> **What the task asks**
For the listing below, output exactly the lines from the line with "Database is located" up to and including the line with "Any amendment to", and no other lines.

------------------------

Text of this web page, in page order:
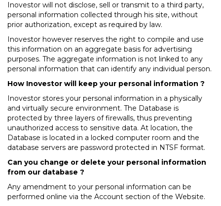
Inovestor will not disclose, sell or transmit to a third party,
personal information collected through his site, without
prior authorization, except as required by law.
Inovestor however reserves the right to compile and use
this information on an aggregate basis for advertising
purposes. The aggregate information is not linked to any
personal information that can identify any individual person.
How Inovestor will keep your personal information ?
Inovestor stores your personal information in a physically
and virtually secure environment. The Database is
protected by three layers of firewalls, thus preventing
unauthorized access to sensitive data. At location, the
Database is located in a locked computer room and the
database servers are password protected in NTSF format.
Can you change or delete your personal information
from our database ?
Any amendment to your personal information can be
performed online via the Account section of the Website.
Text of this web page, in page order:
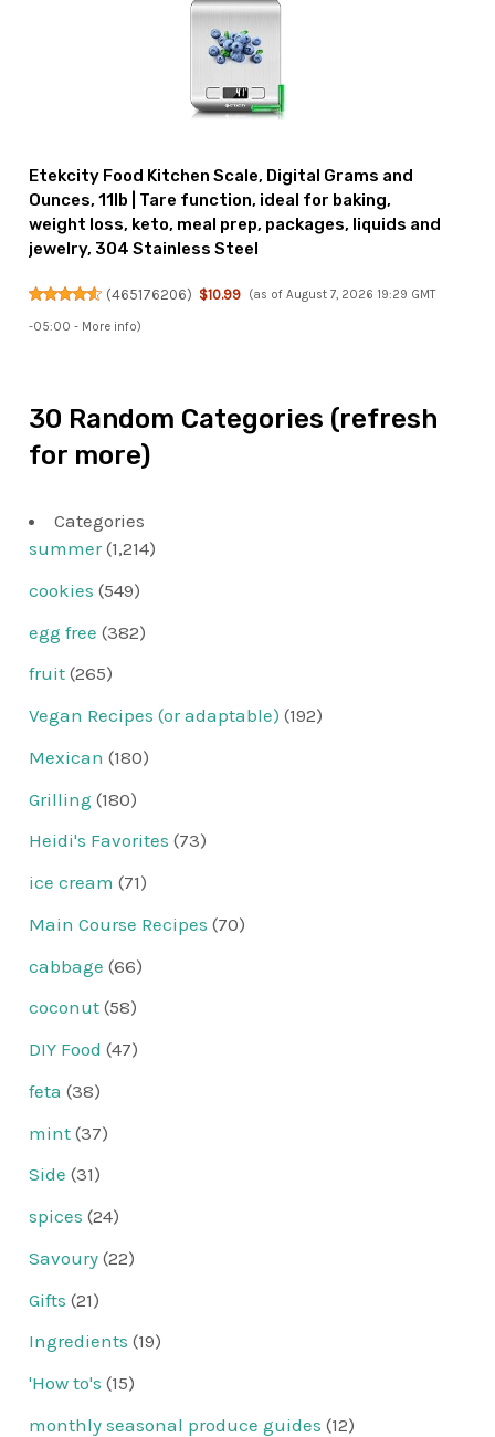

------------------------

> **Task result**
Database is located in a locked computer room and the
database servers are password protected in NTSF format.
Can you change or delete your personal information
from our database ?
Any amendment to your personal information can be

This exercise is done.